第二天早上,喬慕冬早早起床說今天有事,可以開車先送何喻上班,讓他快點去洗漱了出發。
何喻在衛生間裏刷牙,突然便聽到了敲門聲,有些驚訝地探頭朝外看,“誰呀?這麽早?”
喬慕冬也覺得奇怪,披上外套去打開房門,見到兩個男人站在門外。
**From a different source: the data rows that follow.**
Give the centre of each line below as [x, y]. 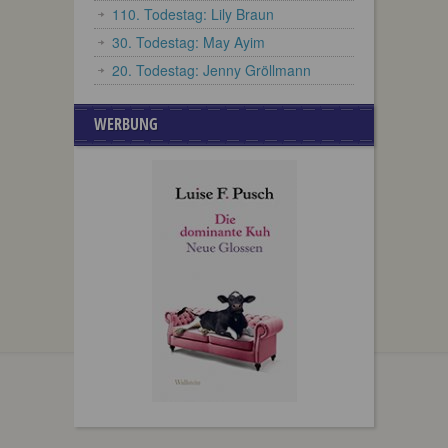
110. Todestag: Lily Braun [193, 14]
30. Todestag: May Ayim [188, 42]
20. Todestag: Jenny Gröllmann [211, 70]
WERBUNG [126, 124]
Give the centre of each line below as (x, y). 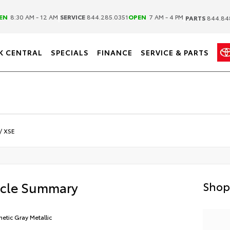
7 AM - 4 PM (165, 16)
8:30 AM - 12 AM (33, 16)
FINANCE (115, 52)
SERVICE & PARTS (175, 52)
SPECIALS (70, 52)
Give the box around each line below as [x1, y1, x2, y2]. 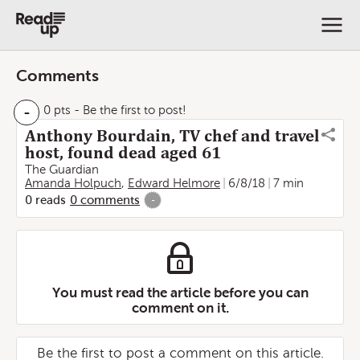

他們先向喬慕冬出示了證件,說:“我們是南城區派出所的警察,請問喬慕冬是不是住這裏?”
喬慕冬不由微微皺起眉頭,“我就是,有什麽事?”
那個警察說道:“是這樣的,昨晚發生了一起傷害案,想請你跟我們回派出所協助一下調查。“
何喻已經急急忙忙從衛生間出來,吃驚道:“什麽傷害案?什麽調查?“
警察說道:“沒事,就是支持一下我們工作,做一個詢問筆錄。“
喬慕冬跟何喻都是坐過牢,跟這些警察打過交道的,聽他說的輕描淡寫,卻知道事情絕對不會這麽簡單。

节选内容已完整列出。